Two months later, I appeared in court charged with GBH. I’d got into a fight with a big mouth in a pub. The six months suspended sentence I was about to receive was amended to a nine-month custodial sentence, after I verbally abused the pompous ass of a magistrate.

   I didn’t mind prison. It was better than the empty house that was waiting for me. I’d been lucky; they’d put me in a cell with an old lag who showed me the ropes for a share of my weekly cigarette allowance.

   I’d been there about three months, when there was a rumpus in the high-security wing.

   “What’s going on?” I asked my cellmate.

   “Sounds like someone’s got in and given one of the pervs a pasting.”

   “I thought it was murderers and the like up that end.”

   “Nah, we’ve got all the sick bastards in here: some right celebrities.”

   “Oh yeah, such as?”

   “Well, there’s Ken the Caretaker, Mike the Mortician, Phil the Fiddler and whoa yeah, that one from up your way…Eddy the Headmaster…Edward Healey. That’s him.”
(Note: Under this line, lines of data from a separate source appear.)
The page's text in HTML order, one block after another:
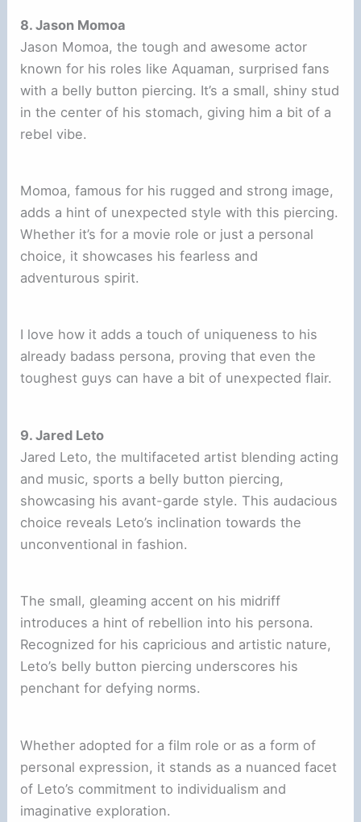
8. Jason Momoa
Jason Momoa, the tough and awesome actor
known for his roles like Aquaman, surprised fans
with a belly button piercing. It’s a small, shiny stud
in the center of his stomach, giving him a bit of a
rebel vibe.
Momoa, famous for his rugged and strong image,
adds a hint of unexpected style with this piercing.
Whether it’s for a movie role or just a personal
choice, it showcases his fearless and
adventurous spirit.
I love how it adds a touch of uniqueness to his
already badass persona, proving that even the
toughest guys can have a bit of unexpected flair.
9. Jared Leto
Jared Leto, the multifaceted artist blending acting
and music, sports a belly button piercing,
showcasing his avant-garde style. This audacious
choice reveals Leto’s inclination towards the
unconventional in fashion.
The small, gleaming accent on his midriff
introduces a hint of rebellion into his persona.
Recognized for his capricious and artistic nature,
Leto’s belly button piercing underscores his
penchant for defying norms.
Whether adopted for a film role or as a form of
personal expression, it stands as a nuanced facet
of Leto’s commitment to individualism and
imaginative exploration.
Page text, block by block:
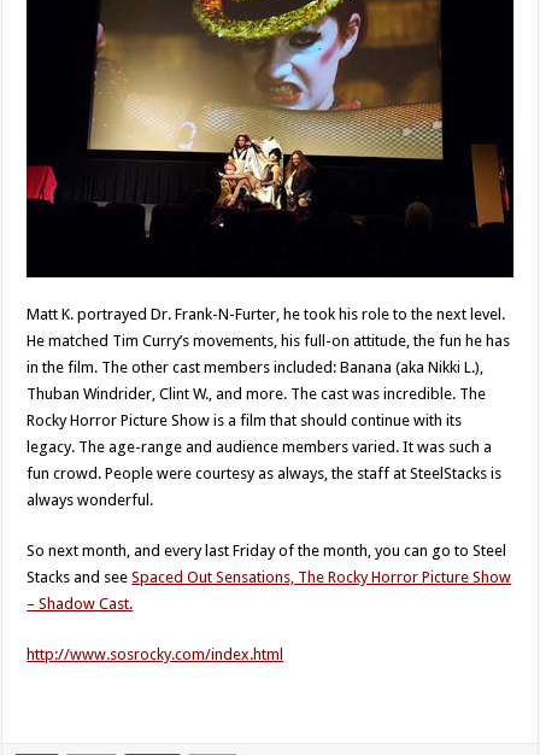
Matt K. portrayed Dr. Frank-N-Furter, he took his role to the next level.
He matched Tim Curry’s movements, his full-on attitude, the fun he has
in the film. The other cast members included: Banana (aka Nikki L.),
Thuban Windrider, Clint W., and more. The cast was incredible. The
Rocky Horror Picture Show is a film that should continue with its
legacy. The age-range and audience members varied. It was such a
fun crowd. People were courtesy as always, the staff at SteelStacks is
always wonderful.
So next month, and every last Friday of the month, you can go to Steel
Stacks and seeSpaced Out Sensations, The Rocky Horror Picture Show
– Shadow Cast.
http://www.sosrocky.com/index.html
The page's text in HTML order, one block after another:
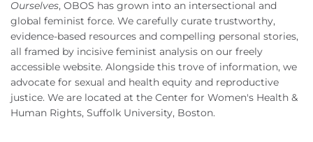
Ourselves, OBOS has grown into an intersectional and
global feminist force. We carefully curate trustworthy,
evidence-based resources and compelling personal stories,
all framed by incisive feminist analysis on our freely
accessible website. Alongside this trove of information, we
advocate for sexual and health equity and reproductive
justice. We are located at the Center for Women's Health &
Human Rights, Suffolk University, Boston.
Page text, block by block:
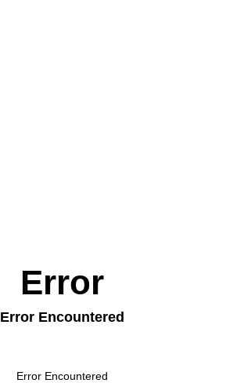
Error
Error Encountered
Error Encountered
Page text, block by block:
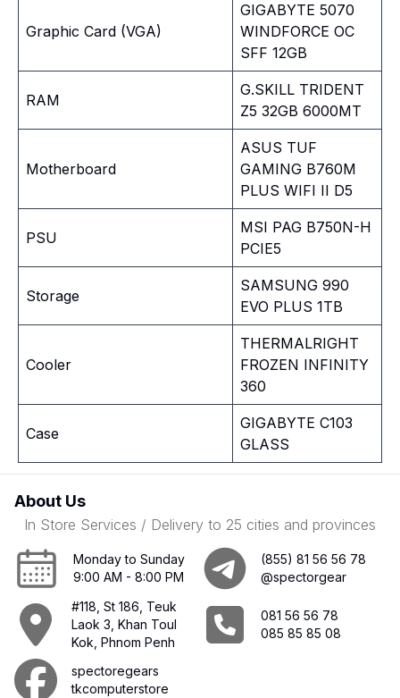
Graphic Card (VGA)
GIGABYTE 5070
WINDFORCE OC
SFF 12GB
RAM
G.SKILL TRIDENT
Z5 32GB 6000MT
Motherboard
ASUS TUF
GAMING B760M
PLUS WIFI II D5
PSU
MSI PAG B750N-H
PCIE5
Storage
SAMSUNG 990
EVO PLUS 1TB
Cooler
THERMALRIGHT
FROZEN INFINITY
360
Case
GIGABYTE C103
GLASS
About Us
In Store Services / Delivery to 25 cities and provinces
Monday to Sunday
9:00 AM - 8:00 PM
(855) 81 56 56 78
@spectorgear
#118, St 186, Teuk
Laok 3, Khan Toul
Kok, Phnom Penh
081 56 56 78
085 85 85 08
spectoregears
tkcomputerstore
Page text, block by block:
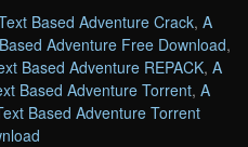
Based Adventure Crack, A
Adventure Free Download,
Based Adventure REPACK, A
Based Adventure Torrent, A
Based Adventure Torrent
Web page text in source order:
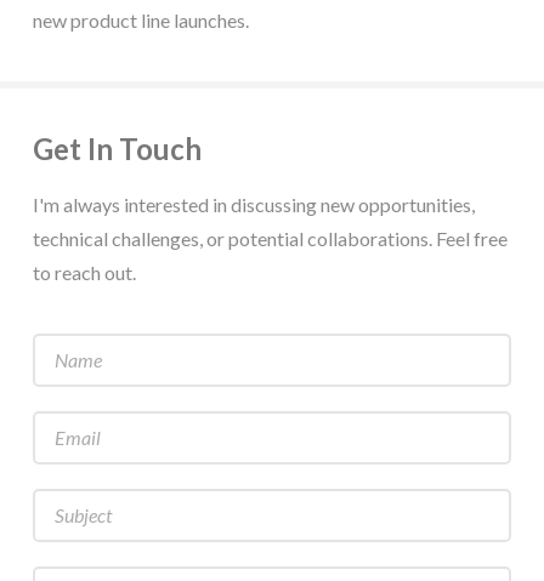
new product line launches.
Get In Touch
I'm always interested in discussing new opportunities,
technical challenges, or potential collaborations. Feel free
to reach out.
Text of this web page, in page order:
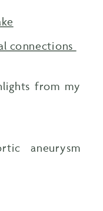
connections
from my
aneurysm
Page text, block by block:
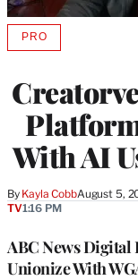
With AI
By Kayla CobbAugust 5,
PROAVAILABLE
MEMBERS
ABC News Digital
Unionize With
TV1:16 PM
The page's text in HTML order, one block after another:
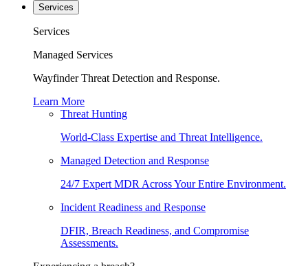
Services
Services
Managed Services
Wayfinder Threat Detection and Response.
Learn More
Threat Hunting
World-Class Expertise and Threat Intelligence.
Managed Detection and Response
24/7 Expert MDR Across Your Entire Environment.
Incident Readiness and Response
DFIR, Breach Readiness, and Compromise
Assessments.
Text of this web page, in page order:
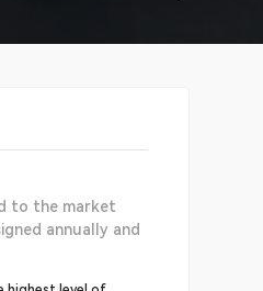
to the market
annually and
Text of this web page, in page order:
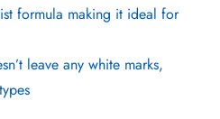
formula making it ideal for
leave any white marks,
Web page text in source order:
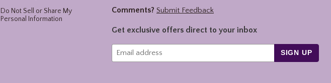
Do Not Sell or Share My
Personal Information
Comments? Submit Feedback
Get exclusive offers direct to your inbox
SIGN UP
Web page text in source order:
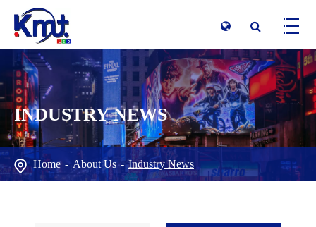
INDUSTRY NEWS
Home About Us Industry News
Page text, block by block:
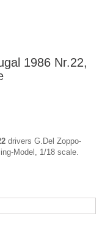
1986 Nr.22,
drivers G.Del Zoppo-
Model, 1/18 scale.
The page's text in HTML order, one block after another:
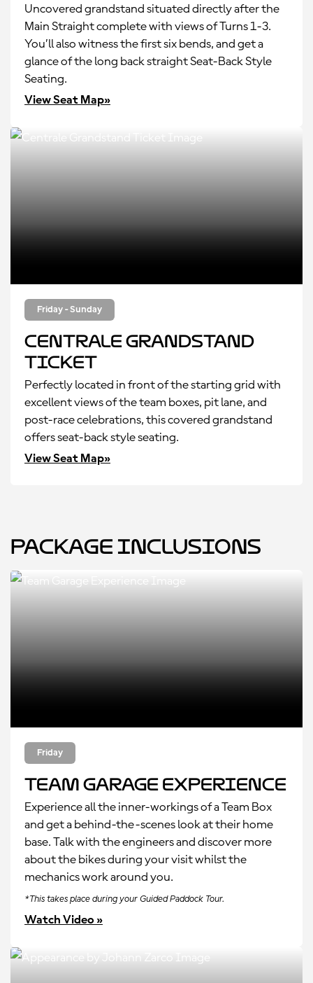
Uncovered grandstand situated directly after the
Main Straight complete with views of Turns 1-3.
You’ll also witness the first six bends, and get a
glance of the long back straight Seat-Back Style
Seating.
View Seat Map»
Friday - Sunday
Centrale Grandstand
Ticket
Perfectly located in front of the starting grid with
excellent views of the team boxes, pit lane, and
post-race celebrations, this covered grandstand
offers seat-back style seating.
View Seat Map»
Package Inclusions
Friday
Team Garage Experience
Experience all the inner-workings of a Team Box
and get a behind-the-scenes look at their home
base. Talk with the engineers and discover more
about the bikes during your visit whilst the
mechanics work around you.
*This takes place during your Guided Paddock Tour.
Watch Video »
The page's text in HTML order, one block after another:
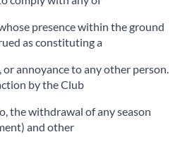
presence within the ground
as constituting a
or annoyance to any other person.
by the Club
the withdrawal of any season
and other
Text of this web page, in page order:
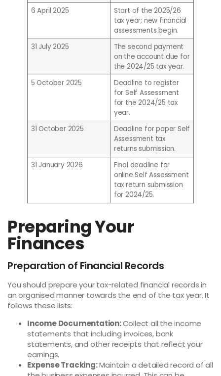
6 April 2025
Start of the 2025/26
tax year; new financial
assessments begin.
31 July 2025
The second payment
on the account due for
the 2024/25 tax year.
5 October 2025
Deadline to register
for Self Assessment
for the 2024/25 tax
year.
31 October 2025
Deadline for paper Self
Assessment tax
returns submission.
31 January 2026
Final deadline for
online Self Assessment
tax return submission
for 2024/25.
Preparing Your
Finances
Preparation of Financial Records
You should prepare your tax-related financial records in
an organised manner towards the end of the tax year. It
follows these lists:
Income Documentation:Collect all the income
statements that including invoices, bank
statements, and other receipts that reflect your
earnings.
Expense Tracking:Maintain a detailed record of all
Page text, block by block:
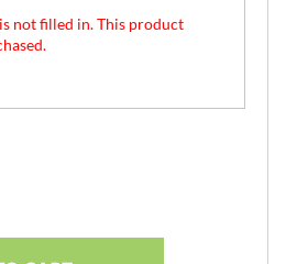
not filled in. This product
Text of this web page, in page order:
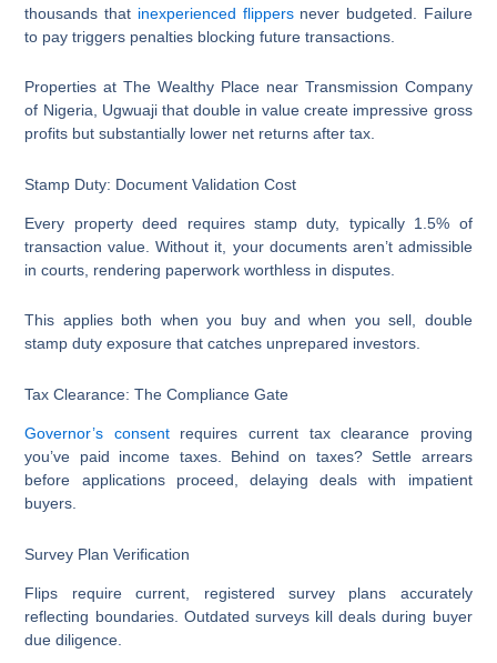
thousands that inexperienced flippersnever budgeted. Failure
to pay triggers penalties blocking future transactions.
Properties at The Wealthy Place near Transmission Company
of Nigeria, Ugwuaji that double in value create impressive gross
profits but substantially lower net returns after tax.
Stamp Duty: Document Validation Cost
Every property deed requires stamp duty, typically 1.5% of
transaction value. Without it, your documents aren’t admissible
in courts, rendering paperwork worthless in disputes.
This applies both when you buy and when you sell, double
stamp duty exposure that catches unprepared investors.
Tax Clearance: The Compliance Gate
Governor’s consentrequires current tax clearance proving
you’ve paid income taxes. Behind on taxes? Settle arrears
before applications proceed, delaying deals with impatient
buyers.
Survey Plan Verification
Flips require current, registered survey plans accurately
reflecting boundaries. Outdated surveys kill deals during buyer
due diligence.
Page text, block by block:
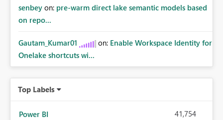
senbey on: pre-warm direct lake semantic models based
on repo...
Gautam_Kumar01 on: Enable Workspace Identity for
Onelake shortcuts wi...
Top Labels
Power BI 41,754

   I didn’t hear anything else after that. My knees gave way, my head started spinning and the mental wall came tumbling down, to reveal the image of a young boy, short trousers, long socks, sitting on his headmaster’s knee, nervously reading out loud.

   Once the initial shock wore off, I had a purpose and a timetable; six months to find a way into the security wing. If I was successful, I expected to spend the rest of my life in prison.

And now here I was.

   I snapped off the corner of the trolley, an ideal weapon of torture, and moved towards him. He dropped to his knees. I thought, if he begs for his life, I’ll bleed him like the pig he is.

   He didn’t. He said: “I’m so sorry. Do you not think a day does not pass without me wishing I’d lived my life differently? Wishing I had not abus… taken advantage of my position?”

   “Yeah, yeah, there must be dozens, perhaps hundreds, of young men with a sponge in their brain, soaking up their childhood memories to protect them from the awful truth. Because of you. You…”

   I was about to decorate the cell with his blood when I saw what he was: a pathetic old man begging for forgiveness.

   The anger subsided, and I knew I didn’t want to let him ruin the rest of my life. He’d already taken half of it from me. As a gesture, I slapped him across the face with one of Linda La Plante’s gritty, over-rated pieces of nonsense and returned to my cell.